=== EXERCISE PROMPT ===
Repeat the lines below exactly as written, please, from the line with "coding. It’s always" to the line with "In 2011, I joined a small consulting company", both lines included, and no others.

=== PROVIDED DATA ===

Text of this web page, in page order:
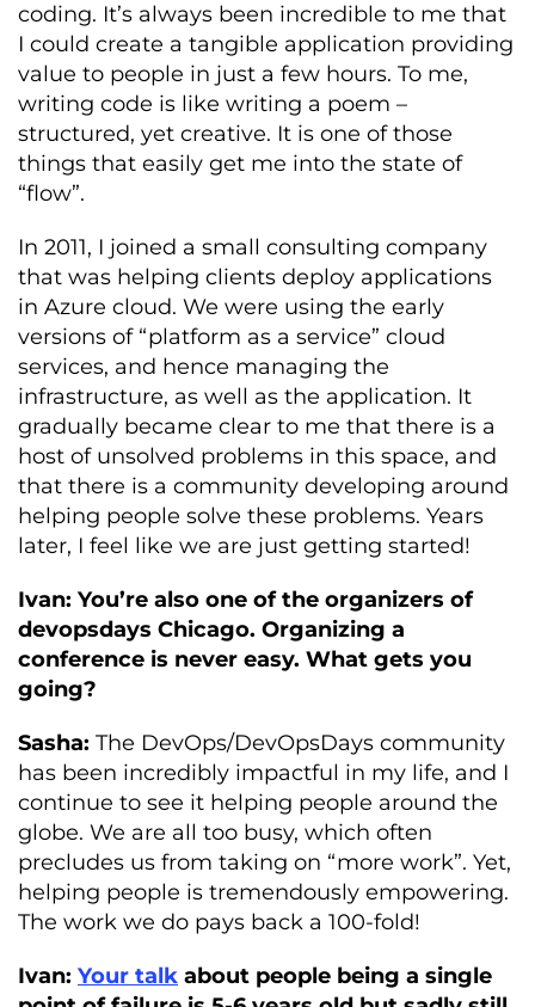
coding. It’s always been incredible to me that
I could create a tangible application providing
value to people in just a few hours. To me,
writing code is like writing a poem –
structured, yet creative. It is one of those
things that easily get me into the state of
“flow”.
In 2011, I joined a small consulting company
that was helping clients deploy applications
in Azure cloud. We were using the early
versions of “platform as a service” cloud
services, and hence managing the
infrastructure, as well as the application. It
gradually became clear to me that there is a
host of unsolved problems in this space, and
that there is a community developing around
helping people solve these problems. Years
later, I feel like we are just getting started!
Ivan: You’re also one of the organizers of
devopsdays Chicago. Organizing a
conference is never easy. What gets you
going?
Sasha: The DevOps/DevOpsDays community
has been incredibly impactful in my life, and I
continue to see it helping people around the
globe. We are all too busy, which often
precludes us from taking on “more work”. Yet,
helping people is tremendously empowering.
The work we do pays back a 100-fold!
Ivan: Your talk about people being a single
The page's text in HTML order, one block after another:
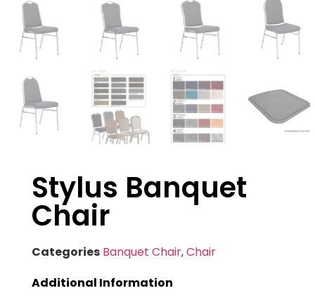
Stylus Banquet
Chair
Categories Banquet Chair,Chair
Additional Information

=== SOLVED EXERCISE ===
coding. It’s always been incredible to me that
I could create a tangible application providing
value to people in just a few hours. To me,
writing code is like writing a poem –
structured, yet creative. It is one of those
things that easily get me into the state of
“flow”.
In 2011, I joined a small consulting company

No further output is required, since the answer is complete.